Mr Sunak tweeted that "we will always be grateful" for Mr Johnson's work in office, including the delivery of Brexit and the vaccine rollout.

"Although he has decided not to run for PM again, I truly hope he continues to contribute to public life at home and abroad," he wrote.

And while Mr Sunak forges ahead as the frontrunner, sources close to the ex-chancellor said "we are not taking anything for granted".

"Rishi will be continuing to talk to colleagues tomorrow morning before nomination papers go in, and discussing how best to unite the party and take the country forward," they told the BBC.

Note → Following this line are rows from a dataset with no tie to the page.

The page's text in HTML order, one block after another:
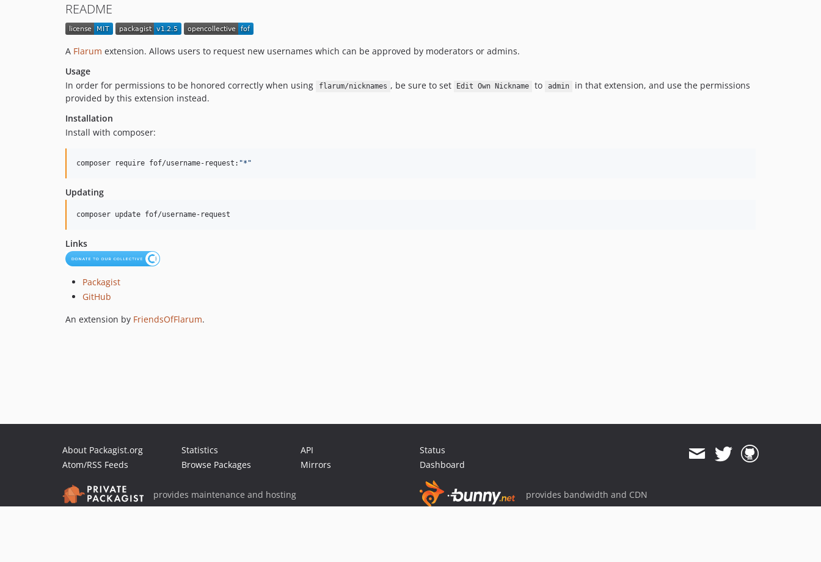
0.1.2
README
A Flarum extension. Allows users to request new usernames which can be approved by moderators or admins.
Usage
In order for permissions to be honored correctly when using
flarum/nicknames , be sure to set Edit Own Nickname to admin
in that extension, and use the permissions
provided by this extension instead.
Installation
Install with composer:
composer require fof/username-request: "* "
Updating
composer update fof/username-request
Links
Packagist
GitHub
An extension by FriendsOfFlarum.
About Packagist.org
Atom/RSS Feeds
Statistics
Browse Packages
API
Mirrors
Status
Dashboard
provides maintenance and hosting provides bandwidth and CDN
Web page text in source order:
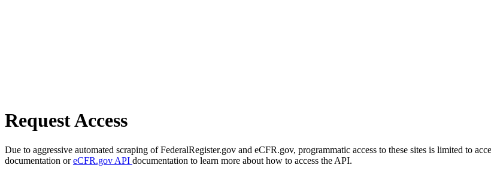
Request Access
Due to aggressive automated scraping of FederalRegister.gov and eCFR.gov, programmatic access to these sites is limited to
documentation oreCFR.gov API documentation to learn more about how to access the API.
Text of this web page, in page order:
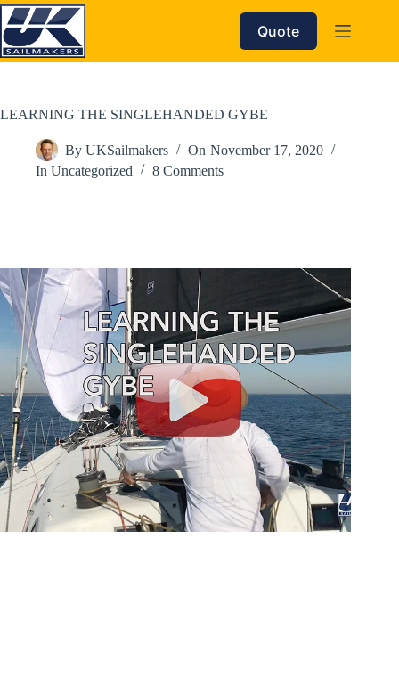
Skip
to
content
Quote
LEARNING THE SINGLEHANDED GYBE
By UKSailmakers On November 17, 2020
In Uncategorized 8 Comments
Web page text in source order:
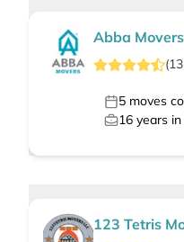
Abba Movers
(
5 moves
16 years
123 Tetris
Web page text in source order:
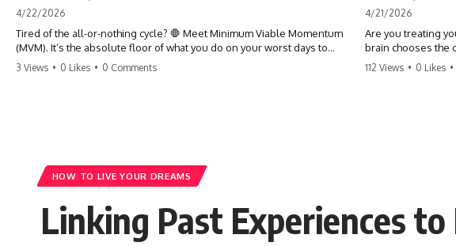
4/22/2026
Tired of the all-or-nothing cycle? 🛑 Meet Minimum Viable Momentum
(MVM). It’s the absolute floor of what you do on your worst days to
keep the engine running. Learn how one 'Anchor Habit' can save your
3 Views • 0 Likes • 0 Comments
4/21/2026
Are you treating
brain chooses the
between who you
#Psychology
112 Views • 0 Likes •
HOW TO LIVE YOUR DREAMS
Linking Past Experiences
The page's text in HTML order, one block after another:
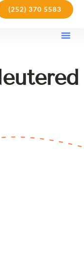
(252) 370 5583
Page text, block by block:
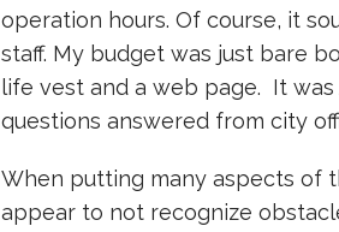
operation hours. Of course, it
staff. My budget was just bare
life vest and a web page. It
questions answered from city
When putting many aspects of
appear to not recognize
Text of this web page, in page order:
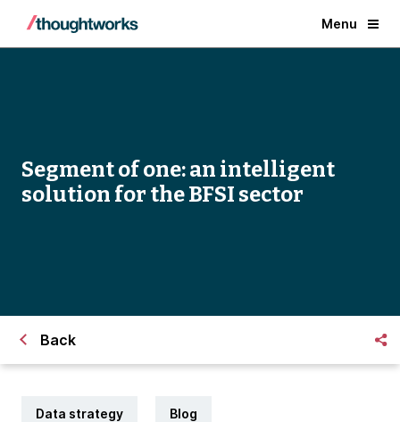
Menu
Segment of one: an intelligent
solution for the BFSI sector
Back
Data strategy Blog
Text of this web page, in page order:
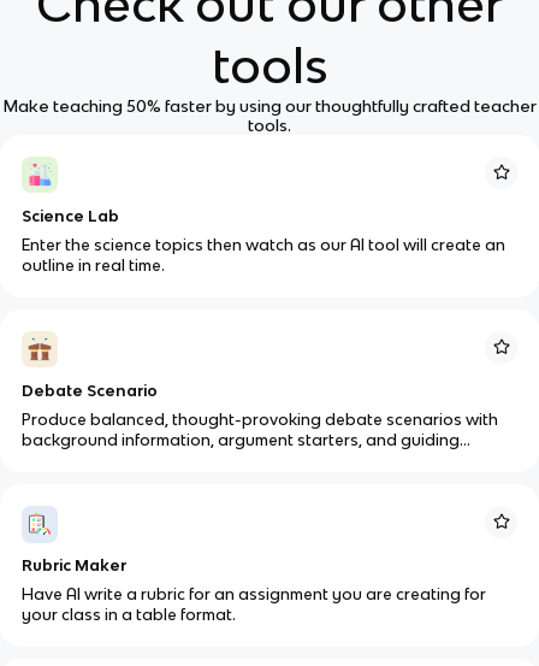
tools
Make teaching 50% faster by using our thoughtfully crafted teacher
tools.
Science Lab
Enter the science topics then watch as our AI tool will create an
outline in real time.
Debate Scenario
Produce balanced, thought-provoking debate scenarios with
background information, argument starters, and guiding
Rubric Maker
Have AI write a rubric for an assignment you are creating for
your class in a table format.
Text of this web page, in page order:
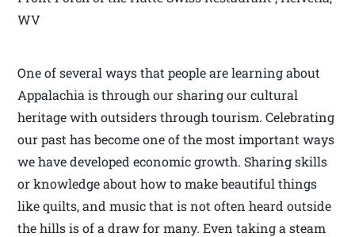
WV
One of several ways that people are learning about
Appalachia is through our sharing our cultural
heritage with outsiders through tourism. Celebrating
our past has become one of the most important ways
we have developed economic growth. Sharing skills
or knowledge about how to make beautiful things
like quilts, and music that is not often heard outside
the hills is of a draw for many. Even taking a steam
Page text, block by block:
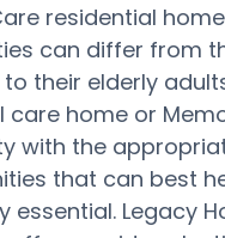
residential
can differ from
their elderly
care home or
with the
that can best
essential. Legacy
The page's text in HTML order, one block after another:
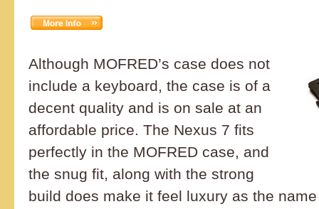
Although MOFRED’s case does not
include a keyboard, the case is of a
decent quality and is on sale at an
affordable price. The Nexus 7 fits
perfectly in the MOFRED case, and
the snug fit, along with the strong
build does make it feel luxury as the
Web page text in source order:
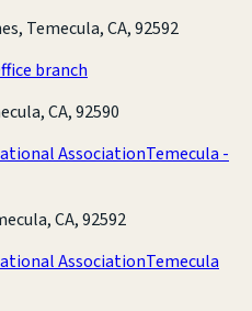
Temecula, CA, 92592
branch
CA, 92590
AssociationTemecula -
CA, 92592
AssociationTemecula
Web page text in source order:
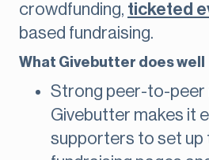
crowdfunding, ticketed
based fundraising.
What Givebutter does well
Strong peer-to-peer
Givebutter makes it
supporters to set up
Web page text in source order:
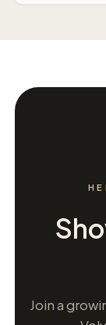
Join a

Mr Johnson became prime minister after winning the election in 2019 but resigned in July after a revolt by cabinet ministers over his leadership.

Liz Truss succeeded him as the UK's 56th prime minister, claiming victory over Rishi Sunak in a leadership contest over the summer.

But her short-lived premiership lasted just 45 days.

She resigned on Thursday following her mini-Budget on 23 September, subsequent economic turmoil and successive government U-turns, triggering the second leadership contest in three months.